Data extracts:
........

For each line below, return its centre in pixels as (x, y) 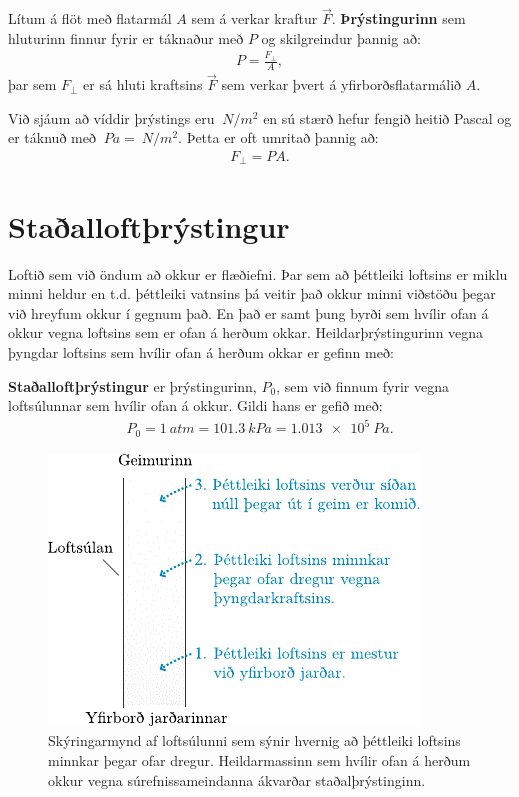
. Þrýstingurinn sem (398, 18)
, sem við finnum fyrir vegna (362, 385)
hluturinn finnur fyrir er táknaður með (126, 37)
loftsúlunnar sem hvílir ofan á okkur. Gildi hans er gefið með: (195, 405)
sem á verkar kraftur (254, 18)
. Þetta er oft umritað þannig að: (278, 137)
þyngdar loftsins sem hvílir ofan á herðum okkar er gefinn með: (201, 351)
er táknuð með (52, 137)
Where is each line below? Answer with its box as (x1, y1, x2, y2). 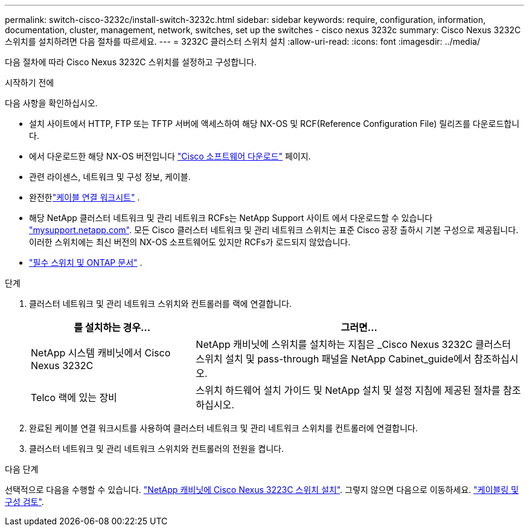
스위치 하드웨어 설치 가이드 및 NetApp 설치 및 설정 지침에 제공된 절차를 (196, 384, 501, 396)
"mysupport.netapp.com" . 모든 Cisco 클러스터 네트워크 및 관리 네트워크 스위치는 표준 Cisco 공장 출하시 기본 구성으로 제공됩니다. (29, 225, 519, 235)
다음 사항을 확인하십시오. (5, 98, 98, 108)
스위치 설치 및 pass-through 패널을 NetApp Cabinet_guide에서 (196, 353, 472, 365)
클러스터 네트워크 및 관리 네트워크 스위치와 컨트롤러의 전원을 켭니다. (29, 443, 284, 454)
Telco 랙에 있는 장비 (31, 391, 117, 404)
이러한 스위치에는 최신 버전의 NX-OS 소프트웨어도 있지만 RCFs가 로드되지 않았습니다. (29, 237, 351, 247)
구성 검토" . (5, 497, 44, 507)
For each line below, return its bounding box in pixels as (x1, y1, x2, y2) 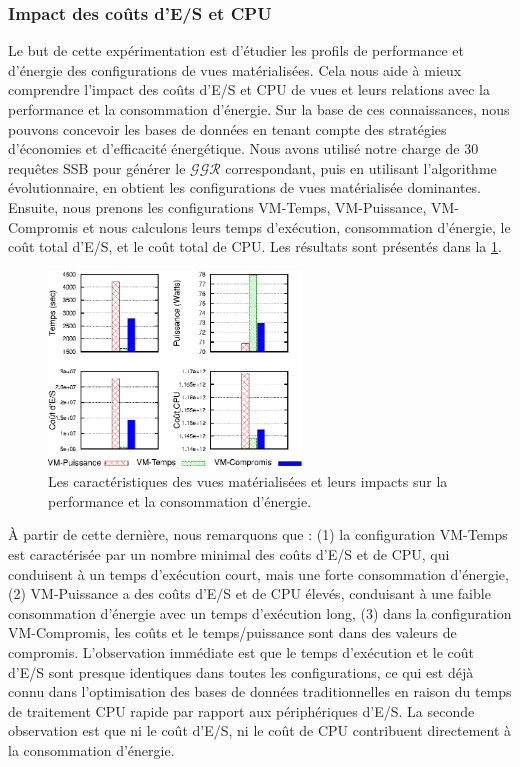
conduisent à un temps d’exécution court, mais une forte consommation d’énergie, (8, 563, 509, 584)
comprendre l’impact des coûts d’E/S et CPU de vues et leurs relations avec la (8, 79, 490, 100)
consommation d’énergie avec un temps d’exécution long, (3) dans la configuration (8, 602, 512, 623)
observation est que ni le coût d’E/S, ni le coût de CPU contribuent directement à (8, 720, 512, 741)
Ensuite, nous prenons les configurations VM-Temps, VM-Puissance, (8, 196, 427, 217)
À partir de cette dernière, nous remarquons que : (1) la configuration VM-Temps (8, 524, 508, 545)
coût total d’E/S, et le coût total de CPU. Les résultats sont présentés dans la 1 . (8, 236, 502, 257)
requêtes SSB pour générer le (8, 157, 186, 178)
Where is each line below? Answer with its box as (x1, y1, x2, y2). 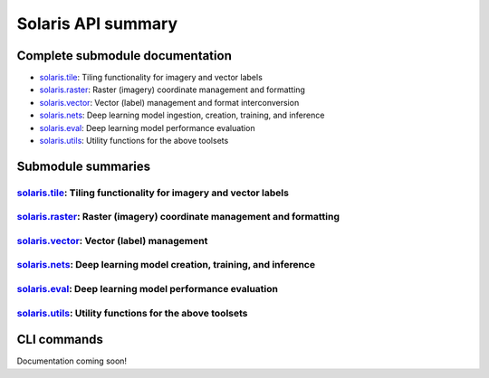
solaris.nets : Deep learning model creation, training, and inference (16, 259, 316, 271)
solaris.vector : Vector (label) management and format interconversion (39, 97, 300, 108)
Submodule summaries (16, 158, 151, 174)
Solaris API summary (16, 14, 178, 33)
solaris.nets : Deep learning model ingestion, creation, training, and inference (39, 109, 325, 121)
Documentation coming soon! (16, 355, 127, 366)
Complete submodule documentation (16, 48, 233, 63)
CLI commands (16, 332, 104, 347)
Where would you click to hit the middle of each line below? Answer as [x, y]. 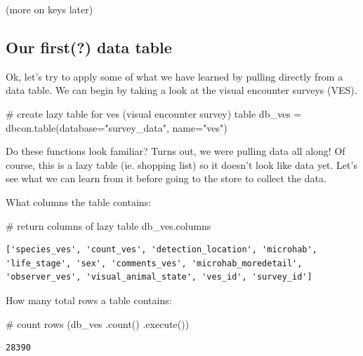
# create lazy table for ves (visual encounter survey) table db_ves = [154, 113]
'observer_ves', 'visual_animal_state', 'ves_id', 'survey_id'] [159, 277]
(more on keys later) [49, 9]
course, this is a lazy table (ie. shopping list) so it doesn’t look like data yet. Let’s [181, 164]
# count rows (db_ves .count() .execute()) [98, 323]
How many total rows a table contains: [89, 300]
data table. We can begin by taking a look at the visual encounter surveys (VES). [181, 90]
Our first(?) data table [89, 47]
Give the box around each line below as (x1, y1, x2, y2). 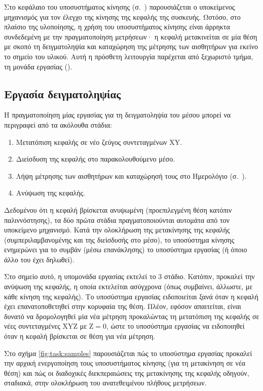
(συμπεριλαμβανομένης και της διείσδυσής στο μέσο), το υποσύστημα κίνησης (4, 234, 235, 245)
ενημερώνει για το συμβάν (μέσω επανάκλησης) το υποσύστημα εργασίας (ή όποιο (4, 244, 247, 255)
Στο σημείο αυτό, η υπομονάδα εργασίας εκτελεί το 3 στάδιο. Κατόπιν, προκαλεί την (4, 271, 255, 282)
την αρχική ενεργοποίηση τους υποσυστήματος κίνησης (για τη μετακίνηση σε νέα (4, 358, 246, 368)
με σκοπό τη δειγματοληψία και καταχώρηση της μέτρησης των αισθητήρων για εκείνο (4, 41, 258, 52)
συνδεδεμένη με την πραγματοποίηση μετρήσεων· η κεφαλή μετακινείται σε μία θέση (4, 31, 257, 42)
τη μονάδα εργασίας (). (4, 61, 72, 71)
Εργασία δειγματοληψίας (4, 86, 121, 101)
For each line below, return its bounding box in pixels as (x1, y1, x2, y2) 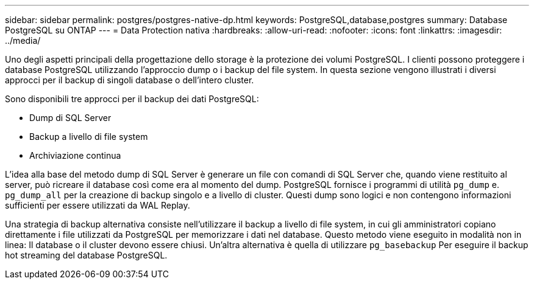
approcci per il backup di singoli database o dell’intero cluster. (5, 75, 254, 85)
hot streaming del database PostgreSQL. (5, 250, 168, 260)
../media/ (5, 35, 41, 46)
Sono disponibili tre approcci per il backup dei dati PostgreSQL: (5, 94, 259, 104)
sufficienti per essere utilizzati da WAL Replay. (5, 200, 190, 210)
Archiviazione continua (29, 150, 121, 161)
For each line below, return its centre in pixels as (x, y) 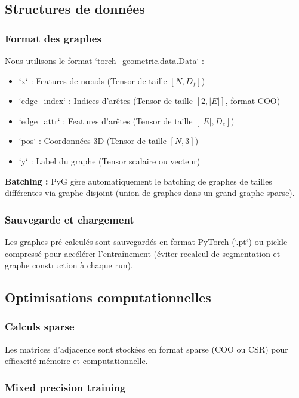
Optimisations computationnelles (108, 297)
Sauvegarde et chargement (70, 219)
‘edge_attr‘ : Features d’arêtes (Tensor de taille (106, 120)
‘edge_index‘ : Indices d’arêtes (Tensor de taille (106, 101)
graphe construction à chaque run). (69, 265)
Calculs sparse (40, 327)
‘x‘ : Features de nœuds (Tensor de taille (93, 80)
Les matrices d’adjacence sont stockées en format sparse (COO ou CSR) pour (147, 349)
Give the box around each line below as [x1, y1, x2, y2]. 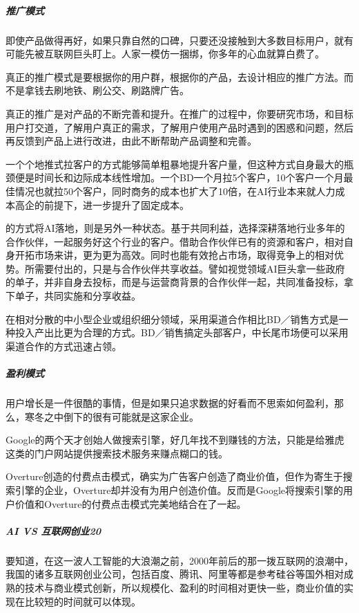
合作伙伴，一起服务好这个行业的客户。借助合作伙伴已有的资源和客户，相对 [6, 234, 344, 248]
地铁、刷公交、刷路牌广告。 [63, 83, 189, 98]
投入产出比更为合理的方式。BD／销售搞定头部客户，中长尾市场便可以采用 [14, 325, 349, 340]
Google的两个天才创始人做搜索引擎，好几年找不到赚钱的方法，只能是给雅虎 [6, 432, 345, 447]
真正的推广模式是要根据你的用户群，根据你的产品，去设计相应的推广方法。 [6, 69, 344, 84]
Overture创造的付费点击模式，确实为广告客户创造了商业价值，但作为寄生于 [6, 469, 343, 484]
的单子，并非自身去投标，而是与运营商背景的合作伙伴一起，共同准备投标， [6, 275, 344, 289]
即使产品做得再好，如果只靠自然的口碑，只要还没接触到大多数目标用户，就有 [6, 33, 353, 47]
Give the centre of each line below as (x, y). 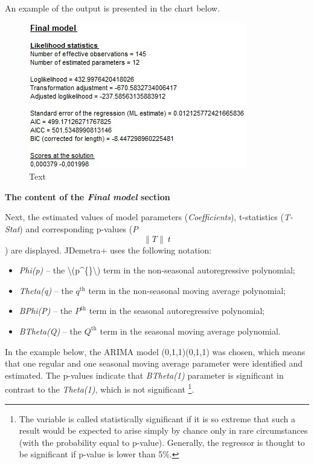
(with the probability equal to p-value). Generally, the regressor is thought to (162, 442)
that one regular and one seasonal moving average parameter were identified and (154, 363)
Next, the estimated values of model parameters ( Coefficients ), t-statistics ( (144, 217)
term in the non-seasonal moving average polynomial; (187, 290)
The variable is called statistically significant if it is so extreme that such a (157, 418)
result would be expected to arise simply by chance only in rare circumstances (163, 430)
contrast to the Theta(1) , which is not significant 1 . (100, 388)
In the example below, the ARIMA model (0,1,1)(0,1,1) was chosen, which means (155, 351)
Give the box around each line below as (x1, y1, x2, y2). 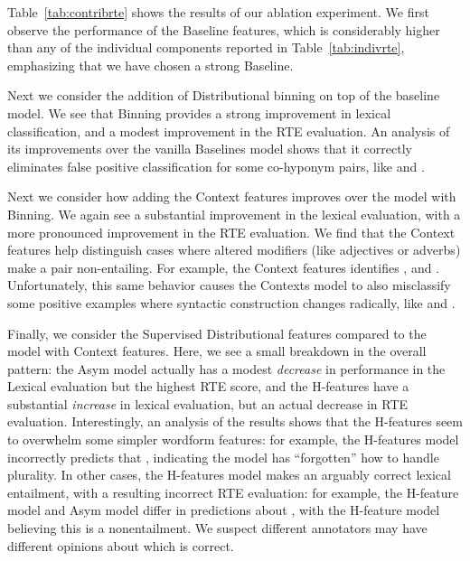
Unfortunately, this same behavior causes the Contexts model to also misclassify (7, 276, 451, 295)
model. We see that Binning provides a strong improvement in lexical (7, 103, 391, 122)
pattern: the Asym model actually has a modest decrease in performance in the (7, 359, 446, 378)
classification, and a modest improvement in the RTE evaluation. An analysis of (7, 121, 450, 140)
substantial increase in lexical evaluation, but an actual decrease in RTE (7, 394, 409, 413)
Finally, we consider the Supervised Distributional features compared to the (7, 323, 427, 342)
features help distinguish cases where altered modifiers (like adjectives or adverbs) (7, 240, 461, 259)
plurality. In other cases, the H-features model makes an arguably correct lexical (7, 465, 451, 484)
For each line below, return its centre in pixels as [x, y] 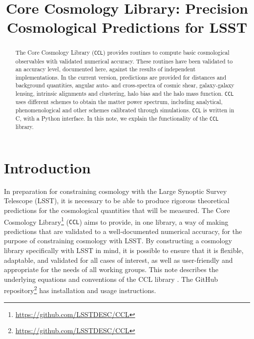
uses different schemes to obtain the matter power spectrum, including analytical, [119, 102]
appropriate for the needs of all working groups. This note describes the [111, 269]
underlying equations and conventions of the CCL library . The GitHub [111, 279]
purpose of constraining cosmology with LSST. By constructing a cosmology [118, 241]
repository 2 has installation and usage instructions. [80, 290]
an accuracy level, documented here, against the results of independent [106, 69]
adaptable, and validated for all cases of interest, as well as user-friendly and [118, 260]
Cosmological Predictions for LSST [127, 27]
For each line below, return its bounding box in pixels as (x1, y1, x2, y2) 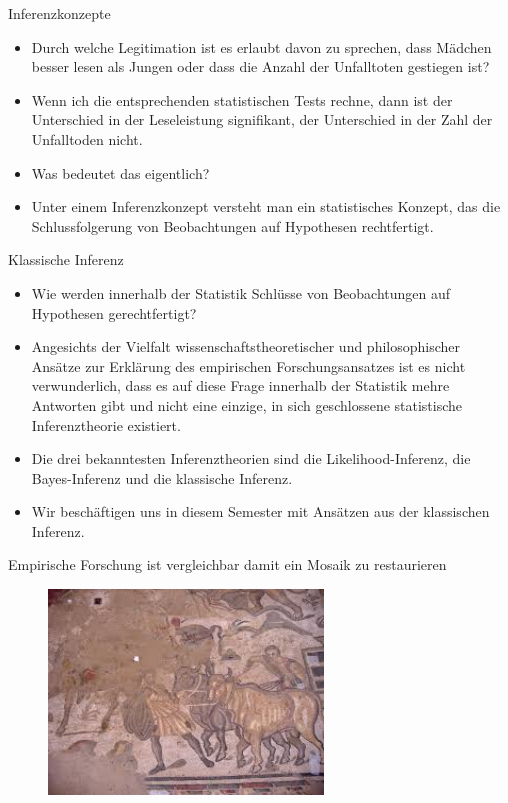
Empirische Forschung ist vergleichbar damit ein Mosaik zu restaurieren (8, 554, 447, 575)
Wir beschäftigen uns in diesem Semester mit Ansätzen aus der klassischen (31, 501, 490, 522)
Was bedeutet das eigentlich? (31, 162, 210, 183)
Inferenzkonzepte (8, 3, 111, 23)
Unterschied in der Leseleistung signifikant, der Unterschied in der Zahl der (31, 109, 493, 130)
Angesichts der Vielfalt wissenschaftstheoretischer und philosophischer (31, 336, 461, 357)
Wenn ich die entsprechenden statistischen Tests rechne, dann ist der (31, 89, 453, 110)
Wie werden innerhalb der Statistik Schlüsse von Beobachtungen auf (31, 282, 451, 303)
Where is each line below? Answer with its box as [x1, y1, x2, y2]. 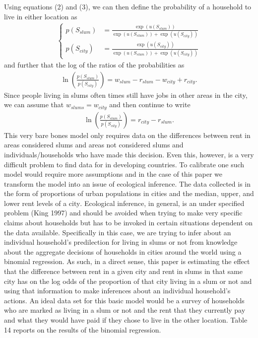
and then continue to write [109, 99, 191, 110]
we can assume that [4, 99, 64, 110]
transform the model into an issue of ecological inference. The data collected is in [4, 178, 251, 189]
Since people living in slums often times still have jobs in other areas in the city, [4, 89, 248, 100]
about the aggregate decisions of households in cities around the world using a [4, 246, 242, 257]
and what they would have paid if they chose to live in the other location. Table [4, 315, 248, 325]
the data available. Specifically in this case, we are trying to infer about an [4, 227, 231, 237]
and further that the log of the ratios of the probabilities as [4, 60, 185, 70]
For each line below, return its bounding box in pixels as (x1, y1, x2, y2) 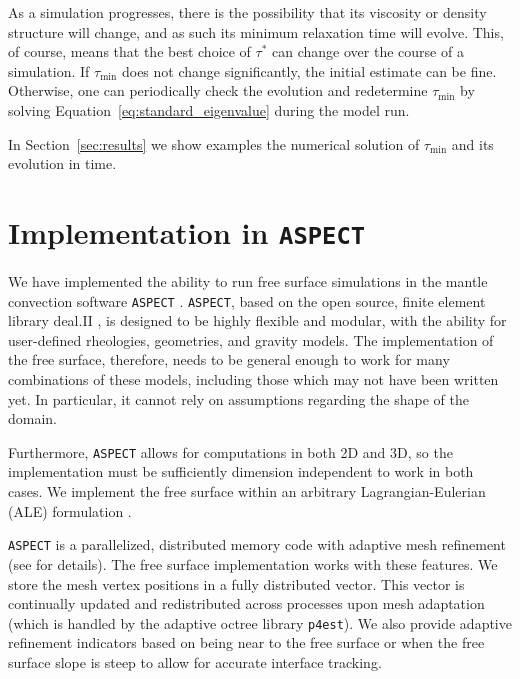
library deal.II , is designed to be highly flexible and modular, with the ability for (8, 310, 507, 331)
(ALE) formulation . (8, 500, 132, 521)
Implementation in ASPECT (8, 211, 366, 252)
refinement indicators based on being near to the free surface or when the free (8, 632, 485, 653)
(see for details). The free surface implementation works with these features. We (8, 553, 498, 574)
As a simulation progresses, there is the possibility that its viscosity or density (8, 2, 487, 22)
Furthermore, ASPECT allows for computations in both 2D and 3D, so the (8, 441, 453, 462)
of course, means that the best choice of (8, 41, 251, 62)

........

Exercise objective:
Write out an exact copy of the listing, first line through the line containing "er táknuð með (52, 137)", with the pictures left out.

Completed task:
For each line below, return its centre in pixels as (x, y) 
. Þrýstingurinn sem (398, 18)
, sem við finnum fyrir vegna (362, 385)
hluturinn finnur fyrir er táknaður með (126, 37)
loftsúlunnar sem hvílir ofan á okkur. Gildi hans er gefið með: (195, 405)
sem á verkar kraftur (254, 18)
. Þetta er oft umritað þannig að: (278, 137)
þyngdar loftsins sem hvílir ofan á herðum okkar er gefinn með: (201, 351)
er táknuð með (52, 137)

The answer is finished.